What to do >> Everything in the data below is left aside except the lines from the one containing "deleteTransform(transformId); (62, 669)" through the one containing "Answer as (x, y)."; repeat those exactly.

Given records >>
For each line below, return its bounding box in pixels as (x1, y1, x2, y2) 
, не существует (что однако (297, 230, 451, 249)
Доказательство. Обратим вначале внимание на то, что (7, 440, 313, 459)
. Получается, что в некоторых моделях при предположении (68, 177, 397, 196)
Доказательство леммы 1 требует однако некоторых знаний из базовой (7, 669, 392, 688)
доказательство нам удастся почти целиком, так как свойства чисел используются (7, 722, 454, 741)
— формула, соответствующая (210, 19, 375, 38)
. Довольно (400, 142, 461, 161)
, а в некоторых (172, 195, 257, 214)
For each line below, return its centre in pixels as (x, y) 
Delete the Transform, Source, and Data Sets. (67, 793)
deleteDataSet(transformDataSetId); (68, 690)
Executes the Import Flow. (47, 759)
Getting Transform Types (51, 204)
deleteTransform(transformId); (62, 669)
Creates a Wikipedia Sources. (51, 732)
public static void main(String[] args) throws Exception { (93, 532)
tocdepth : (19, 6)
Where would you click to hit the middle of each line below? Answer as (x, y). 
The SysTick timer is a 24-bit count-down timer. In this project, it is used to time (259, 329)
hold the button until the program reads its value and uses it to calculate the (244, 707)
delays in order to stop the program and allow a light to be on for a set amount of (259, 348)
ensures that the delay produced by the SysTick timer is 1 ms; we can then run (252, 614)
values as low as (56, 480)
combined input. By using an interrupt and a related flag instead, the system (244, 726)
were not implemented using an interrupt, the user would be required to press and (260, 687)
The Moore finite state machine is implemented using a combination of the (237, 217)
---
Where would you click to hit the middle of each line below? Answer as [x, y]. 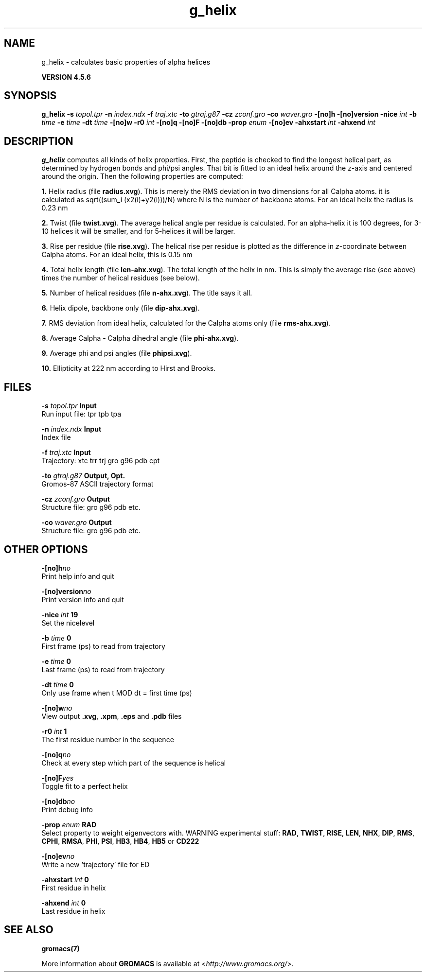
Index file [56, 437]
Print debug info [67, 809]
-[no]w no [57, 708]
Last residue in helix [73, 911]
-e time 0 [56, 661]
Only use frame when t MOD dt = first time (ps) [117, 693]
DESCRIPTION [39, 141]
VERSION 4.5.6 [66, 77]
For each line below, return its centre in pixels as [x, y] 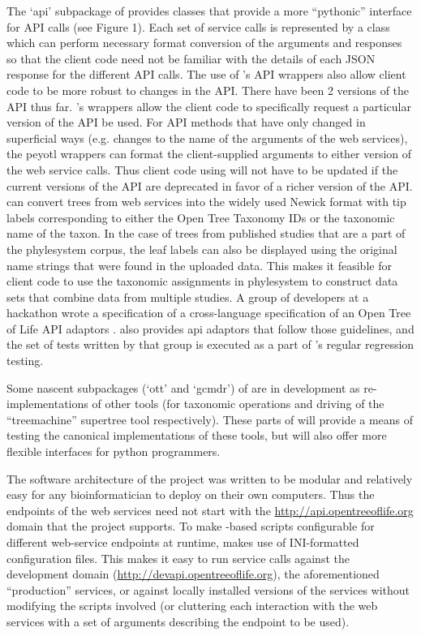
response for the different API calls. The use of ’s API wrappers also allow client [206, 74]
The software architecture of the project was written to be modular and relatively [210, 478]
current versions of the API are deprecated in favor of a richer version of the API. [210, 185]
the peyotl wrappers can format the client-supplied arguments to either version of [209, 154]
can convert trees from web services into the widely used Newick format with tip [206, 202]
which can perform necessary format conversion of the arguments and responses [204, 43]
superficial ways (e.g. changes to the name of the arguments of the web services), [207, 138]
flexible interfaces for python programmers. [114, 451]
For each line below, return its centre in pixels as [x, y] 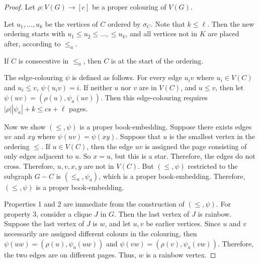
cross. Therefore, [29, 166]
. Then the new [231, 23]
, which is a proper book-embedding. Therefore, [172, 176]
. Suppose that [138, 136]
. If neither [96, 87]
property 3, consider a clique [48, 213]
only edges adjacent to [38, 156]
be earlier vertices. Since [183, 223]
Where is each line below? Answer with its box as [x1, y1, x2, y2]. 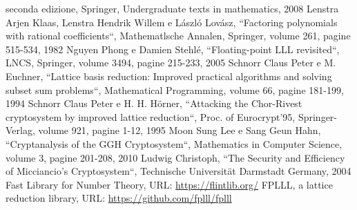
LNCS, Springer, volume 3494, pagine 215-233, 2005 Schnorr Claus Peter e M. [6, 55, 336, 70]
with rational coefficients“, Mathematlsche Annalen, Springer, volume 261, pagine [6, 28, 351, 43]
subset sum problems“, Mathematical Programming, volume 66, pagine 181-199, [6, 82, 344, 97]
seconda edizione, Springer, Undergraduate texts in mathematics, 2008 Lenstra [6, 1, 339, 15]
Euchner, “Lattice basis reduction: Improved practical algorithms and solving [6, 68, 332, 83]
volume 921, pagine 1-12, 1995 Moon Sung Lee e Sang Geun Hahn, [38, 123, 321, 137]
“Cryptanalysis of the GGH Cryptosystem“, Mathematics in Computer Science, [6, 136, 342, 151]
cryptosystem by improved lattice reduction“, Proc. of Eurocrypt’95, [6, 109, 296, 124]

Response box >>
deleteTransform(transformId); (62, 669)
Creates a Wikipedia Sources. (51, 732)
public static void main(String[] args) throws Exception { (93, 532)
tocdepth : (19, 6)
Where would you click to hit the middle of each line below? Answer as (x, y). 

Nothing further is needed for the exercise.